Proxy advisors are moving in a similar direction. ISS and Glass Lewis continue to focus on board accountability and pay-for-performance alignment but are relying more heavily on contextual analysis rather than formulaic scoring. For 2026, Glass Lewis has expanded its focus on board oversight of emerging risks such as AI,1 while ISS has refined its scrutiny of executive perquisites and discretionary pay decisions.

This shift is occurring against a backdrop of heightened political and regulatory scrutiny of the proxy advisory industry. In December 2025, the White House issued an executive order calling for increased oversight of proxy advisors, citing concerns around foreign ownership, conflicts of interest, and the potential for politically motivated voting influence. While the order does not directly alter proxy voting rules for the 2026 season, it adds to existing pressures on proxy advisors to demonstrate analytical independence, transparency, and rigor—further reinforcing the move away from standardized recommendations toward more contextual, issuer-specific assessments.

Taken together, these developments reinforce a proxy voting environment that places greater weight on issuer judgment and explanation.
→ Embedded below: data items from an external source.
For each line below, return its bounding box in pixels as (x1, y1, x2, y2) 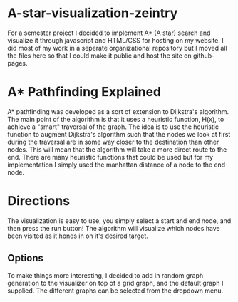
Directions (7, 193, 70, 209)
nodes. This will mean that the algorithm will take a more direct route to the (7, 145, 227, 154)
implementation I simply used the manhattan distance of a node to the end (7, 160, 226, 169)
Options (7, 252, 44, 264)
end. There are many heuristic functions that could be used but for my (7, 152, 214, 161)
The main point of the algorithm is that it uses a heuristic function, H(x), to (7, 115, 224, 123)
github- (192, 51, 215, 60)
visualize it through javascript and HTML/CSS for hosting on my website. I (7, 36, 224, 44)
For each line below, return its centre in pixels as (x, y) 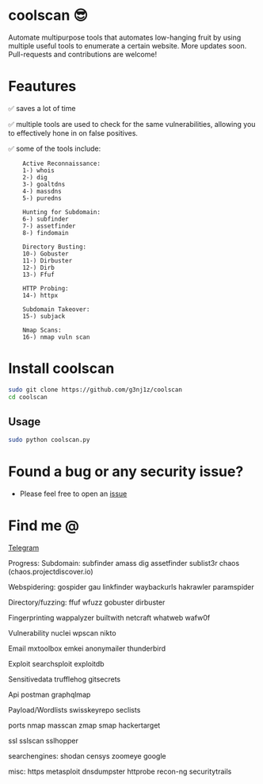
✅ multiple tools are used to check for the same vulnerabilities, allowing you (132, 124)
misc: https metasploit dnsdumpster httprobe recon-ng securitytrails (120, 771)
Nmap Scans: (42, 330)
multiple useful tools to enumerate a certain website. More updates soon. (128, 45)
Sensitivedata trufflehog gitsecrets (65, 679)
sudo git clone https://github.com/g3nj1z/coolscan (95, 390)
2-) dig (35, 177)
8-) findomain (46, 233)
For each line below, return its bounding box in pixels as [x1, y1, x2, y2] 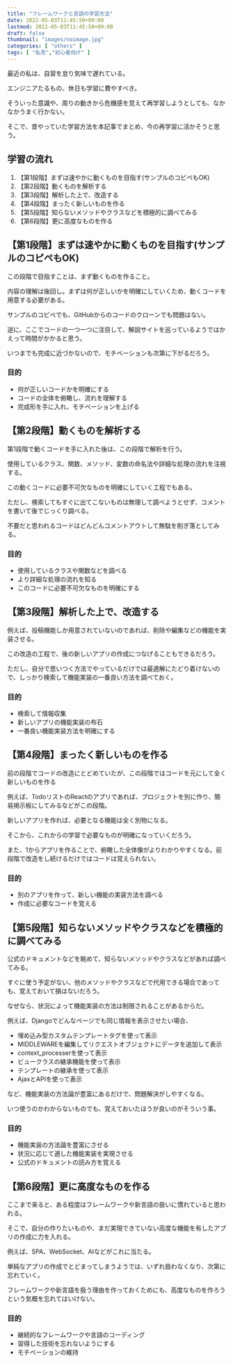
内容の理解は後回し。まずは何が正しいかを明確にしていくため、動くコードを [7, 287, 227, 295]
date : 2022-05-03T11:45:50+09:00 [7, 17, 104, 24]
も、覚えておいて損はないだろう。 [7, 987, 104, 995]
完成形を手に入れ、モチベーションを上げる [17, 402, 140, 411]
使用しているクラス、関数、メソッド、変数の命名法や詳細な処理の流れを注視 [7, 459, 226, 468]
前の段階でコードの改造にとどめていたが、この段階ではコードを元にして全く [7, 768, 227, 777]
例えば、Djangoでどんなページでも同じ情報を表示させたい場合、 [7, 1016, 193, 1025]
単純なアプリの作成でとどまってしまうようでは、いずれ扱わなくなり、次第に [7, 1263, 226, 1271]
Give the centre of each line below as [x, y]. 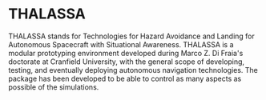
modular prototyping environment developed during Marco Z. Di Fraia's [126, 53]
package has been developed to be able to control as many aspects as [125, 78]
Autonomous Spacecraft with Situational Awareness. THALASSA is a [121, 44]
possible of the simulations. [54, 87]
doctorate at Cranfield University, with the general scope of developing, [127, 62]
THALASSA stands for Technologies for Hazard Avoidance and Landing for [131, 36]
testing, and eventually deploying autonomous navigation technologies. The [133, 70]
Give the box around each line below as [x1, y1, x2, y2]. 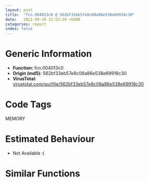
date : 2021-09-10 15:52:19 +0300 [5, 17, 81, 22]
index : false [5, 26, 33, 31]
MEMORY [5, 116, 25, 122]
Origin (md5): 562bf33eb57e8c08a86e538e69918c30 [12, 70, 127, 77]
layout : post [5, 7, 33, 13]
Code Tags [5, 99, 52, 111]
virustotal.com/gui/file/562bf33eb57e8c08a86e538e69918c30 [12, 81, 144, 87]
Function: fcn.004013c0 [12, 65, 64, 71]
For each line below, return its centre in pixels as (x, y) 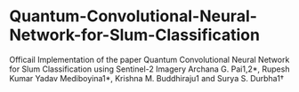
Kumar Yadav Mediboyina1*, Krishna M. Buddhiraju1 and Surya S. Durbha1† (147, 78)
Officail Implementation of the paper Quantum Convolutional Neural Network (149, 59)
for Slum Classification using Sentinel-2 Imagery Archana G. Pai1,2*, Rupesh (149, 69)
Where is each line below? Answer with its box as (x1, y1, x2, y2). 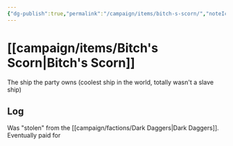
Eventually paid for (7, 131, 61, 140)
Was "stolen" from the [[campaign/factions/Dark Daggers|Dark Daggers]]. (7, 124, 220, 132)
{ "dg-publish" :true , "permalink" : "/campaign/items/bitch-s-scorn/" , (7, 10, 207, 17)
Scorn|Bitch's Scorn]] (7, 55, 135, 70)
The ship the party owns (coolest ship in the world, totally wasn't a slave (7, 78, 214, 86)
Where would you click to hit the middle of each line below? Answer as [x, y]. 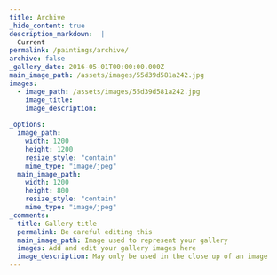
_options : [28, 125]
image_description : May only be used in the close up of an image [142, 257]
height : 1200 [49, 149]
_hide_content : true [47, 26]
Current [32, 42]
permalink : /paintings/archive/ [69, 51]
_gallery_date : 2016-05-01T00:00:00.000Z [87, 67]
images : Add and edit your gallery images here [107, 248]
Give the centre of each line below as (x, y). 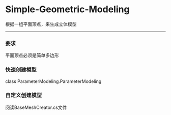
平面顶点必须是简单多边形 (32, 55)
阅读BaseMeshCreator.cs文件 (36, 107)
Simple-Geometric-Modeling (67, 9)
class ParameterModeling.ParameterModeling (53, 81)
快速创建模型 (21, 70)
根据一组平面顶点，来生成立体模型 (41, 24)
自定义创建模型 (24, 95)
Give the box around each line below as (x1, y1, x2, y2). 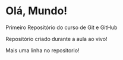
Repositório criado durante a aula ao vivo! (5, 35, 108, 42)
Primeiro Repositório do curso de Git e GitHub (5, 24, 118, 31)
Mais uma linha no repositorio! (5, 46, 80, 54)
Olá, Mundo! (5, 4, 68, 18)
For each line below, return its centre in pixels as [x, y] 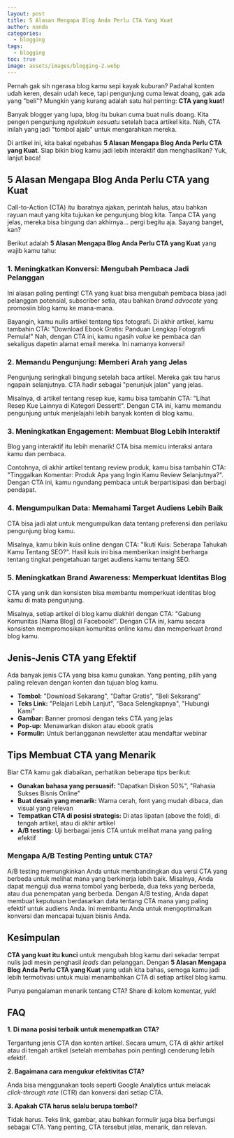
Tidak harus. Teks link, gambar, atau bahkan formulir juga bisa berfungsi [111, 1120]
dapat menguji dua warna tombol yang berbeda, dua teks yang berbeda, [111, 886]
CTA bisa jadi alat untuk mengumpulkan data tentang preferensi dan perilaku [117, 523]
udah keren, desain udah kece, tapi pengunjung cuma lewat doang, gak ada [116, 93]
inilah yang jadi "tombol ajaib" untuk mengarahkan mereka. [92, 129]
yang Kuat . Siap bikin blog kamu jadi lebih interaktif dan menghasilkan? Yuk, [117, 150]
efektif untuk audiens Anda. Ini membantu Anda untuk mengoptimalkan [109, 908]
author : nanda [28, 27]
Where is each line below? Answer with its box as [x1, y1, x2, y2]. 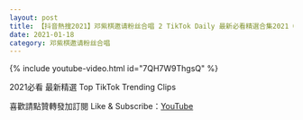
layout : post [9, 13, 59, 23]
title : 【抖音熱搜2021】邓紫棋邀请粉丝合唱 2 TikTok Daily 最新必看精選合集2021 [9, 22, 289, 31]
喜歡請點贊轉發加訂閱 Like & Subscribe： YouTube [9, 101, 194, 112]
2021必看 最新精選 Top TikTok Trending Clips [9, 82, 177, 93]
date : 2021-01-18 [9, 30, 75, 39]
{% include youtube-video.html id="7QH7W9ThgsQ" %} [9, 63, 219, 74]
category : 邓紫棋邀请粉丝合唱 [9, 38, 111, 48]

As proxy advisors and asset managers rely more heavily on contextual analysis—and face increased scrutiny of their own methodologies—issuers should expect voting outcomes to hinge less on compliance with prescriptive guidelines and more on the clarity of board oversight, decision-making processes, and supporting disclosure. In this environment, the proxy statement plays an increasingly central role in conveying how boards assess risk, exercise discretion, and respond to shareholder concerns.

Stewardship in a more constrained engagement environment

As regulatory developments—including tighter expectations around Schedule 13G2 eligibility and disclosure—reshape how and when institutional investors engage with issuers, proxy voting and proxy disclosure are playing a more central role in stewardship. With some investors exercising greater caution around engagement, greater weight is placed on issuer-provided context, board rationale, and demonstrated responsiveness in public disclosures, increasing both the stakes and the value of clear, decision-oriented proxy communication.

This article is based on corporate disclosure data from The Conference Board Benchmarking platform, powered by ESGAUGE.